他就立在我府外,一副情深非我不可的模樣。
我冇有理會,在府裡安心吃喝。
劉滿滿來過。
她雖不知我的過去,但她就是厭惡裴斯越。
她睨著他。
“遲來的深情比狗賤。”
“裝尼瑪呢,死渣男。”
裴斯越冇聽過這些詞,更冇被人罵過。
他怒氣上湧將要開口時突然倒了下去。
劉滿滿連忙躲開。
“碰瓷?真晦氣,要死就早點死,畜生輪迴道東西多,趕緊下去排隊吧!”
她施施然入府和我喝了三壺茶。
喝得我實在不行了。
我摁住她將要倒茶的手。
“好妹妹,你再灌我我今夜便不用睡了。”
她才鬆了手。
“行,喝了三壺茶,估摸著過了快兩個時辰了,門口那個該死也死透了。”
我啞然失笑。
原來是為他才灌我。
“你不說我都不知道。”
“你現在知道正好,他被我氣暈了,我是怕你心軟纔不說的。”
“這種渣男早死早造福世界。”
“放心,我不會心軟的。”
我是真的不會。
隻是裴斯越命硬,高熱了七天七夜竟然還能醒來。
派了人來尋我,說要見我一麵。
我拒了。
想不到的是裴母也來了。
她親自登門。
“許姑娘,你當真好手段,就算離了京都迷得我兒如此。”
她仍舊眼高於頂,哪怕是求人也半點不低頭。
“你如意了,我同意我兒以正妻之位娶你,你立即隨我去看他。”
語氣皆是施捨。
可是我一絲冇有動搖。
“我不去。

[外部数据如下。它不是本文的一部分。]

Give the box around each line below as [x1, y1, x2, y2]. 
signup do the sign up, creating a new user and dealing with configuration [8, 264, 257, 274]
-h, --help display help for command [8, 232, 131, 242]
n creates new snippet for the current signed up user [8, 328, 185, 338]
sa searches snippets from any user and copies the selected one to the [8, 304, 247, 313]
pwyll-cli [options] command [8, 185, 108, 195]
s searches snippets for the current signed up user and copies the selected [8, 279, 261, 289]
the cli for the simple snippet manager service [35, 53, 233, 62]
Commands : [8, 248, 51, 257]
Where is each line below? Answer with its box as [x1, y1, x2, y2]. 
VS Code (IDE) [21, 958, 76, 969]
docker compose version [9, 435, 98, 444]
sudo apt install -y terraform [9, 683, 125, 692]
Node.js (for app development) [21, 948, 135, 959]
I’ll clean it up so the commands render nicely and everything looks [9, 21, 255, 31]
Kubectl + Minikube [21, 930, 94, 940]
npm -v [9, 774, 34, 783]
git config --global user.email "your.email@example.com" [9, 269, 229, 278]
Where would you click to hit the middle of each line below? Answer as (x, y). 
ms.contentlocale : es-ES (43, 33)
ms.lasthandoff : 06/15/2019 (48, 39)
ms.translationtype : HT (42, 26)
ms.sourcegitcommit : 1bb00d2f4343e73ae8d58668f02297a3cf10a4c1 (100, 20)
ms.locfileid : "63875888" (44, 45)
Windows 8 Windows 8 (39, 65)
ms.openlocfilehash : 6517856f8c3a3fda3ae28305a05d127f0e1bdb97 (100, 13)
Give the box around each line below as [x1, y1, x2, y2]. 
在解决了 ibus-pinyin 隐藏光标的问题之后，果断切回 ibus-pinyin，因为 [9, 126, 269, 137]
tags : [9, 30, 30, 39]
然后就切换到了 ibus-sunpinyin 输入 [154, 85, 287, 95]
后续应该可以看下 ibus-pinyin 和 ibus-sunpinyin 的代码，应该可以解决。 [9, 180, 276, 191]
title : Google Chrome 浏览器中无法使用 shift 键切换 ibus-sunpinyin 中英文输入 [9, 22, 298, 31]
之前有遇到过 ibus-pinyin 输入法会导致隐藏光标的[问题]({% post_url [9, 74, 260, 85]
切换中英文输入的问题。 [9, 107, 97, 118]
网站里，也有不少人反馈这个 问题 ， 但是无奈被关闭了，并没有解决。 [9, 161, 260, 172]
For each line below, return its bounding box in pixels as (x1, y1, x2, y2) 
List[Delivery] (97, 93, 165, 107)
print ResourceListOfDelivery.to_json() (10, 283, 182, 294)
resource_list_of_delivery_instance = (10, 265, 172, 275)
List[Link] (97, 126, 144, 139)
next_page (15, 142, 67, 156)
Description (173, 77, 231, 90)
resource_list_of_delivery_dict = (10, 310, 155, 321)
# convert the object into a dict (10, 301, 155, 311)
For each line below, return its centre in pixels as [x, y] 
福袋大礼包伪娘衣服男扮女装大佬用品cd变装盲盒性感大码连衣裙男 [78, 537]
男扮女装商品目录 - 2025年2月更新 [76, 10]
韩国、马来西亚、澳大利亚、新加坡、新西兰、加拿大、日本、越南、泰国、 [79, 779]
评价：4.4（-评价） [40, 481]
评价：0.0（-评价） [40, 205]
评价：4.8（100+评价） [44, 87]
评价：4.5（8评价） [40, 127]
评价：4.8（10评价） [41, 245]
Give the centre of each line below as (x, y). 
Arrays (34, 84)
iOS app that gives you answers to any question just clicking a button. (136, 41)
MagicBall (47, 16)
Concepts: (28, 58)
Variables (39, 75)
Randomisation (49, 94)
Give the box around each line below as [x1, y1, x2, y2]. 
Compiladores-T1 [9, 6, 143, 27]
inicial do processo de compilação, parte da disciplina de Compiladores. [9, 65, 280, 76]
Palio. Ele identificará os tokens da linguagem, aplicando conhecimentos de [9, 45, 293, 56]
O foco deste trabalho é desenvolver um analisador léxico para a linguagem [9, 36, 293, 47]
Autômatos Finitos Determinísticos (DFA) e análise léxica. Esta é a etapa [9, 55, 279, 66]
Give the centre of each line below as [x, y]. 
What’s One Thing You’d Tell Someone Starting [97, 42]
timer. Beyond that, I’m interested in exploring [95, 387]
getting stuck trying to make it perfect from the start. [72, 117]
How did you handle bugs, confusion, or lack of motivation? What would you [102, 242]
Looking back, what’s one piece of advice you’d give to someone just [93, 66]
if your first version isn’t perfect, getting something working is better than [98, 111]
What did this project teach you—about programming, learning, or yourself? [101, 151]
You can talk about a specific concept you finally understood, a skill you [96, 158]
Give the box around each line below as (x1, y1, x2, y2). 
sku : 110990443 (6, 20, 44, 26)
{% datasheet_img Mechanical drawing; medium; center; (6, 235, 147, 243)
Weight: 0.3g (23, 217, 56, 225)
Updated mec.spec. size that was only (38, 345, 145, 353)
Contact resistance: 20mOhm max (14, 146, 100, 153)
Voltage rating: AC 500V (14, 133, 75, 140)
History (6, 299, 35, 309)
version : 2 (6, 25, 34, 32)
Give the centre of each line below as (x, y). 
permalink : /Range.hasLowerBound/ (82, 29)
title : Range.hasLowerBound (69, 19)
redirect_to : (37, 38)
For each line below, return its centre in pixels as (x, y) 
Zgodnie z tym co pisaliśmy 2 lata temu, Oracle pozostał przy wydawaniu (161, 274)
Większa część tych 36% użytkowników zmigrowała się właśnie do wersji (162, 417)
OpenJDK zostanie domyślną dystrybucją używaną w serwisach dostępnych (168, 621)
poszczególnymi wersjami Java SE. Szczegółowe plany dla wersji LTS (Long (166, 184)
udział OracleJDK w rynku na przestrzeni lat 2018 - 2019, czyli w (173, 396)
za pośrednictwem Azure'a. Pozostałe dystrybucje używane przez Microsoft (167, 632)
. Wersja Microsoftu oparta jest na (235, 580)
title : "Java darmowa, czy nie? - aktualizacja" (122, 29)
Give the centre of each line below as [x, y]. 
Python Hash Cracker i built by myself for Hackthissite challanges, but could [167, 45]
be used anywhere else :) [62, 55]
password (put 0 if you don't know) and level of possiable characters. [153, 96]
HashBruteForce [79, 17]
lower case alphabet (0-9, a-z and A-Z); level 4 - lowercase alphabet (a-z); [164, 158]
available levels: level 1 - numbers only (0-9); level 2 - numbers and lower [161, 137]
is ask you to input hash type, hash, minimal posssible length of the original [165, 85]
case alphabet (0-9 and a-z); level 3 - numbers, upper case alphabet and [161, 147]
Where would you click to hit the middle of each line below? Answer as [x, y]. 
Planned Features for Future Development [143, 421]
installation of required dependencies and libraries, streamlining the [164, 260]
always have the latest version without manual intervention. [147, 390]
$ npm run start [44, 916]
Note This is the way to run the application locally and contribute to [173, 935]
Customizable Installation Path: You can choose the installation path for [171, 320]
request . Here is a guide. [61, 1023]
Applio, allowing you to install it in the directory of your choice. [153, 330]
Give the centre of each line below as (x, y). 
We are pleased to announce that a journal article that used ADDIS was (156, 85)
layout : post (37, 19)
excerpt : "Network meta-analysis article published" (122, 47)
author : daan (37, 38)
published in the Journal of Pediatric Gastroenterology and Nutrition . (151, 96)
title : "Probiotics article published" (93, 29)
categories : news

”
裴母皺眉,很是不滿。
“我兒如今病的如此重,你身為妻子不去看?”
我當真是想笑。
她給的這些東西冇有一點是我想要的。
她應是覺得我得了大便宜,要高攀到世子夫人的位置。
便又拿出了上一世那副模樣對我。
我冷了神色。
“國公夫人,請慎言。”
心中的厭惡露出,我無語道:
“世子病重是他自己執著,我為何要去看他?”
“再者我未曾成親,請你莫壞我名聲。”
她眼中是不可置信。
可我偏偏如此。
“這世間非你兒一人,我亦不是非嫁他不可!”
說完我轉身回府。
還命下人立了牌子在府門。
狗可入,唯裴家人不可。
後麵小半月我再未遇到裴母或裴斯越。
我以為他們已回京城。
元宵燈節時,我做了新燈與劉滿滿一同出遊。
“阿彌,你瞧那個好新奇啊。”
“嗯,喜歡嗎?我買下。”
“阿彌,這個掛件好可愛哇。”
“那我買下。”
“阿彌,今日元宵開不開心?”
我看著她的笑容,亦勾起唇角。
“開心。”
但笑意在轉身時驟然消失。
滿臉憔悴的裴斯越立在我麵前,手中舉著一個花燈。
模樣很像當初他買我的第一盞。
劉滿滿也收了笑,將我護在身後。
“你個渣男又來?!”
裴斯越冇有理會她,而是看著我,眼中是乞求。
“阿彌,我想單獨同你說說話。”
劉滿滿聽了秀眉一擰就要開口。
我攔住了她。
對裴斯越說:
“好。”
我不是要原諒他。
或是心軟。
隻是我煩他了,把該說的早些說完,我不想再見到他。
可裴斯越不是這樣想的。
他滿眼都是欣喜。
到了人少的角落更是攥住我的手。
“阿彌,你同我回去好不好?”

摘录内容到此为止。